When you reach the line containing "Offsite solutions all wrapped", stop after it; until then, copy each line of the listing exactly, starting with the first.

★ ★ ★

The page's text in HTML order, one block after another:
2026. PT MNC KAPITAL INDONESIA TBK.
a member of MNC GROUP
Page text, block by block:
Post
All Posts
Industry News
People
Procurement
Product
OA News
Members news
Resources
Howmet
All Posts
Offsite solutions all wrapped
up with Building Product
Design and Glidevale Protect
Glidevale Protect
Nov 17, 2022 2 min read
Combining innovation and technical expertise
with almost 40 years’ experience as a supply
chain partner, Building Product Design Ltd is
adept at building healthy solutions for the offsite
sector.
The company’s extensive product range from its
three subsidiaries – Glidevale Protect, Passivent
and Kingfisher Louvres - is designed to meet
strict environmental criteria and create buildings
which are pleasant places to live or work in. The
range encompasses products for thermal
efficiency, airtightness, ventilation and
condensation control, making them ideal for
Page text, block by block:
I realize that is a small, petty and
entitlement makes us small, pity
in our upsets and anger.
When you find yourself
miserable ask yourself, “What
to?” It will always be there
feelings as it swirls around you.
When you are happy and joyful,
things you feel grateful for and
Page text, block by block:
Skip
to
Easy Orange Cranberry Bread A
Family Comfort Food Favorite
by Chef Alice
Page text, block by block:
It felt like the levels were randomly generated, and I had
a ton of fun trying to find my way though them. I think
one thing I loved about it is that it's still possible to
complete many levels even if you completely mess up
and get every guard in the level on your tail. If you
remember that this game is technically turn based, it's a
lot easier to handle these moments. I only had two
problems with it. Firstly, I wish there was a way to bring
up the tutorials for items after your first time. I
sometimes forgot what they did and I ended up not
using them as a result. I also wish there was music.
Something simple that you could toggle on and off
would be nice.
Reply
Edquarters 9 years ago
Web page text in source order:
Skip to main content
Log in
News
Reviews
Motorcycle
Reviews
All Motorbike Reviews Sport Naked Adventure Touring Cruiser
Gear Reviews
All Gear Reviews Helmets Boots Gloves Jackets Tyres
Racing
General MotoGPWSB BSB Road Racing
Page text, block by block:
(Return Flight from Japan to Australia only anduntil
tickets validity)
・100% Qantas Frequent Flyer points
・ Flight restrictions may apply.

★ ★ ★

> _Worked solution_
The page's text in HTML order, one block after another:
2026. PT MNC KAPITAL INDONESIA TBK.
a member of MNC GROUP
Page text, block by block:
Post
All Posts
Industry News
People
Procurement
Product
OA News
Members news
Resources
Howmet
All Posts
Offsite solutions all wrapped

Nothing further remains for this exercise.